### PROBLEM DESCRIPTION
List every line in this data where the string "bolla" occurs.

### DATA SUPPLIED
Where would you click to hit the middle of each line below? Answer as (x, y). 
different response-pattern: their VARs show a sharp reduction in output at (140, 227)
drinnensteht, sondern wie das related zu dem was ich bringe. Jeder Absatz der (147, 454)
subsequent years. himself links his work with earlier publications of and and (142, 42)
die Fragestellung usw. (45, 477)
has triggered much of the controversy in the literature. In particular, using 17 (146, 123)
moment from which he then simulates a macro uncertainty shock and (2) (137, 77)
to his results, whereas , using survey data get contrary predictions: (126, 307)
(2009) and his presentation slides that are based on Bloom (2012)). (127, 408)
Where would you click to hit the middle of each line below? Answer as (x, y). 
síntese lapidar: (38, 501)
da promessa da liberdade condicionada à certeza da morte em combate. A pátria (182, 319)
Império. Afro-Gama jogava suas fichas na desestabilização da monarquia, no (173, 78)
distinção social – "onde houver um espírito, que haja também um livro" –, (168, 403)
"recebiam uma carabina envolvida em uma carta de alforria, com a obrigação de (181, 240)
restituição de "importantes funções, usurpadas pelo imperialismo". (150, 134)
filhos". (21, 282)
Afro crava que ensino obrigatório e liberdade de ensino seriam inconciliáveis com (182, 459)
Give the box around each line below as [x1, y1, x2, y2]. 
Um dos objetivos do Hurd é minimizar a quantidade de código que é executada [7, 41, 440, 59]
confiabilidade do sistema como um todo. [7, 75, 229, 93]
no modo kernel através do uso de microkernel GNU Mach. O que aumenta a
* * *
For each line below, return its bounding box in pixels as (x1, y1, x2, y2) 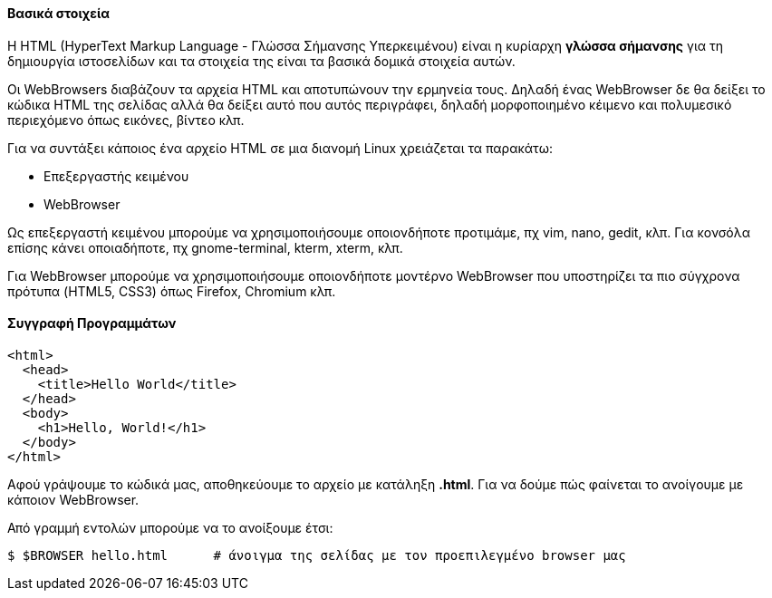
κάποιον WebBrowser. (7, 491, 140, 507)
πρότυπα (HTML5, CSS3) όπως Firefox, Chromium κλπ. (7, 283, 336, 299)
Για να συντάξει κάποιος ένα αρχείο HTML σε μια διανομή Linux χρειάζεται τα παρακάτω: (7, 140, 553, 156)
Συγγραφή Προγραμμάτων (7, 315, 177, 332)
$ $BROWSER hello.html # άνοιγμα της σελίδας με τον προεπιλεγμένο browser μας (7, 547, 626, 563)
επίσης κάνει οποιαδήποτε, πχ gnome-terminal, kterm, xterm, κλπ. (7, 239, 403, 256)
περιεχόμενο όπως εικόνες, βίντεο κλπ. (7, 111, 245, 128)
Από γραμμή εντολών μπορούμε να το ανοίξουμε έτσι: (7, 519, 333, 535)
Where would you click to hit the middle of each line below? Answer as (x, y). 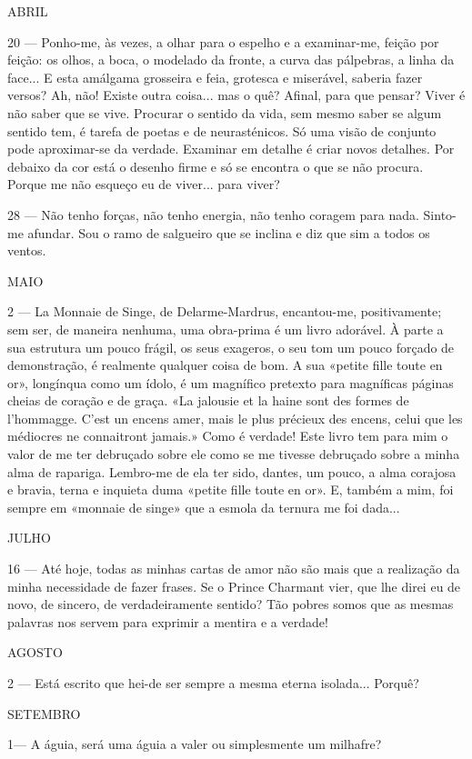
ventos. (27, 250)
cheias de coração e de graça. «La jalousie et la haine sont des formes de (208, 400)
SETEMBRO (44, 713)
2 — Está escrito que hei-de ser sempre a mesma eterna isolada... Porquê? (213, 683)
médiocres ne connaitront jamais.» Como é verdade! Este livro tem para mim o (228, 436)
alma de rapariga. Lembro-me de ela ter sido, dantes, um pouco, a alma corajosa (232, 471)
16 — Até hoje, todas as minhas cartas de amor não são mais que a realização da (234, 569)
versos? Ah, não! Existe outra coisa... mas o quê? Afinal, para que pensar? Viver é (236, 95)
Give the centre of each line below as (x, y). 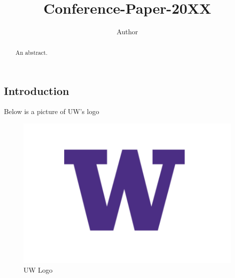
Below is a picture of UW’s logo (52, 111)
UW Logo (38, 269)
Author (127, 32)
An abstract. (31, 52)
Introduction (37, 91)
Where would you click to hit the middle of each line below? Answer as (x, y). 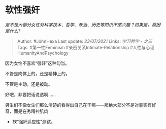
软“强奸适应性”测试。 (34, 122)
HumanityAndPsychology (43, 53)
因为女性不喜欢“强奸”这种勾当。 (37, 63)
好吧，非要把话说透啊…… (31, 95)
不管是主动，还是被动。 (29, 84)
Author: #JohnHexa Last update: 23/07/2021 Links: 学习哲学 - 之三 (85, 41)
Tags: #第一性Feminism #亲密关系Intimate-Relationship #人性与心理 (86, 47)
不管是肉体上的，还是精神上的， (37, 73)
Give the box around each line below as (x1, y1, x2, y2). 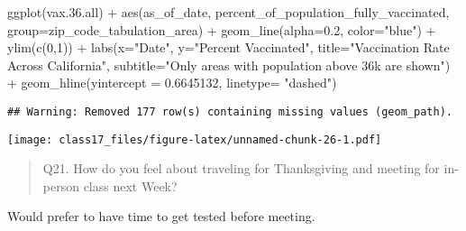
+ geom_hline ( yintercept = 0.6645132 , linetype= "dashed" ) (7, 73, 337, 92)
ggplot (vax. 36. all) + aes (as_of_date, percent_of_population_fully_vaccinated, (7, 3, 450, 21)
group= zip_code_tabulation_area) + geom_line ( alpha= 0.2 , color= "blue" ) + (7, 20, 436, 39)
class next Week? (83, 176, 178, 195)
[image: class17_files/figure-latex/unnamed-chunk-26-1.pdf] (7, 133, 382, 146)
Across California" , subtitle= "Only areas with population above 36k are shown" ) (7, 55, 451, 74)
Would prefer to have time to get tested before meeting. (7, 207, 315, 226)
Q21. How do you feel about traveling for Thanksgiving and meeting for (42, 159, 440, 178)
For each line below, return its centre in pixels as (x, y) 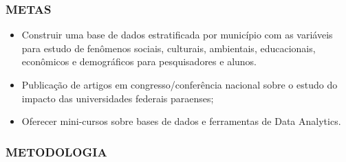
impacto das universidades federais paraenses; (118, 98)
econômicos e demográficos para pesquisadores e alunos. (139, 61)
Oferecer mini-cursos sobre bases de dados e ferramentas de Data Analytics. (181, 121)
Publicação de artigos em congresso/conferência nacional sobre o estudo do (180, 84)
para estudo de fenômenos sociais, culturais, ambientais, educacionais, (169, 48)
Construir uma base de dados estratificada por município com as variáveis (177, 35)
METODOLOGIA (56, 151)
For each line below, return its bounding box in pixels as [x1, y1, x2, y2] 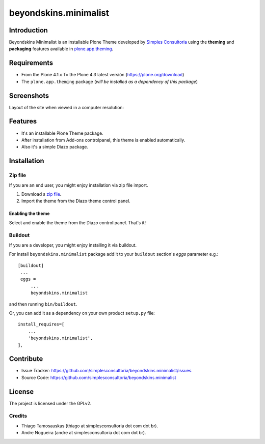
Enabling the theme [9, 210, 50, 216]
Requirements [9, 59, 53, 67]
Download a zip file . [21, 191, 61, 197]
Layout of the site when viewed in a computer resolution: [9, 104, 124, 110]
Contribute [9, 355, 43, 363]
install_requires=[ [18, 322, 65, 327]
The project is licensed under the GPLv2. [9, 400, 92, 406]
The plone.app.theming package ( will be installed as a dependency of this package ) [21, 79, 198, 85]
==
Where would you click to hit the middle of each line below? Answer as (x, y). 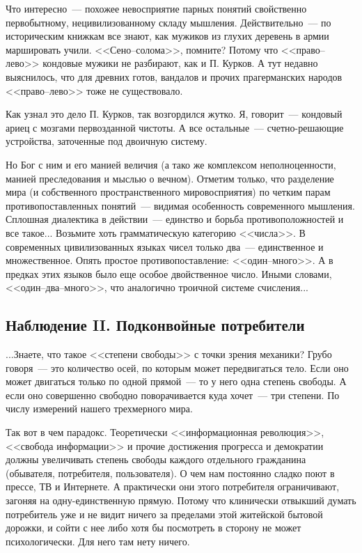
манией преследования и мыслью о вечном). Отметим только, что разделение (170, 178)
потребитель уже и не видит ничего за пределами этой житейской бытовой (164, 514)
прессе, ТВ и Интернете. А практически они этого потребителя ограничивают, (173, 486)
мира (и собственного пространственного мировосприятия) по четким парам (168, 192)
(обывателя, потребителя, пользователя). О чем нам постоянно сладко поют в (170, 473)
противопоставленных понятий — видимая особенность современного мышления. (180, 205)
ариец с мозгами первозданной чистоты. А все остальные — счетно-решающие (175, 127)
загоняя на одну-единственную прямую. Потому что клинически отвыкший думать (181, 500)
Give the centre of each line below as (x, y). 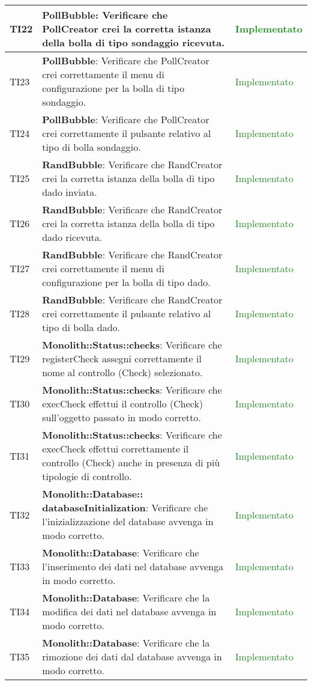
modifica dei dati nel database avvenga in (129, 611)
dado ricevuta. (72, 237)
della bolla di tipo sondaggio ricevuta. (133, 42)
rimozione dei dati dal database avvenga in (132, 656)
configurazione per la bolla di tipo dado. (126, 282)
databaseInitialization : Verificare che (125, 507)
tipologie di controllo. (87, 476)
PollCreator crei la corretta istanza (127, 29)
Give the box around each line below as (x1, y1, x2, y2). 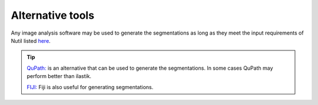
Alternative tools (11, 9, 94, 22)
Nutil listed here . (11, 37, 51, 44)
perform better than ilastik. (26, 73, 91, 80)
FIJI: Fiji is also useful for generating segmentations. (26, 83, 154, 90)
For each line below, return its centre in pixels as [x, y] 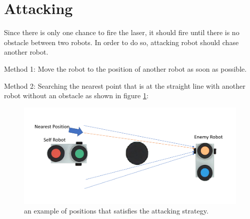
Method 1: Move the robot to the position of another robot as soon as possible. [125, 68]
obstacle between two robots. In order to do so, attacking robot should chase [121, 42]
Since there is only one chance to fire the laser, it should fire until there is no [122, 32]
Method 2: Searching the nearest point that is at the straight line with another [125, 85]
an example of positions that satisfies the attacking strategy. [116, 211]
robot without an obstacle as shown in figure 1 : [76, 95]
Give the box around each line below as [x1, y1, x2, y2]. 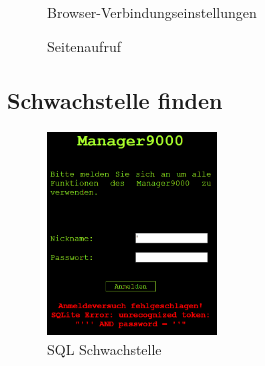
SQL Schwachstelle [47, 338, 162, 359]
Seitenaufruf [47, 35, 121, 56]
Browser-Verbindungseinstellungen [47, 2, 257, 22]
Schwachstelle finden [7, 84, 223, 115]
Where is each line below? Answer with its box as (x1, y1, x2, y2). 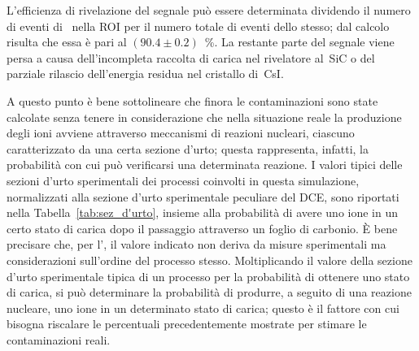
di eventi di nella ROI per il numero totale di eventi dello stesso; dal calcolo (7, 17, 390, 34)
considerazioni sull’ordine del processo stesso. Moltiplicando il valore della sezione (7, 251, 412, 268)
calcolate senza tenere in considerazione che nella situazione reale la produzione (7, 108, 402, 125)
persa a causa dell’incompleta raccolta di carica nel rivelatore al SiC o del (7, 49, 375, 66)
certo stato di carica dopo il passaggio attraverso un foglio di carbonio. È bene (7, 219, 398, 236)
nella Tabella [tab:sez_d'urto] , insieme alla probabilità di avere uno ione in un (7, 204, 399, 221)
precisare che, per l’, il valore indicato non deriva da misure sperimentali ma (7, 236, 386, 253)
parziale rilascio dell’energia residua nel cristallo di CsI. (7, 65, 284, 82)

### ANSWER SECTION
della bolla di tipo sondaggio ricevuta. (133, 42)
configurazione per la bolla di tipo dado. (126, 282)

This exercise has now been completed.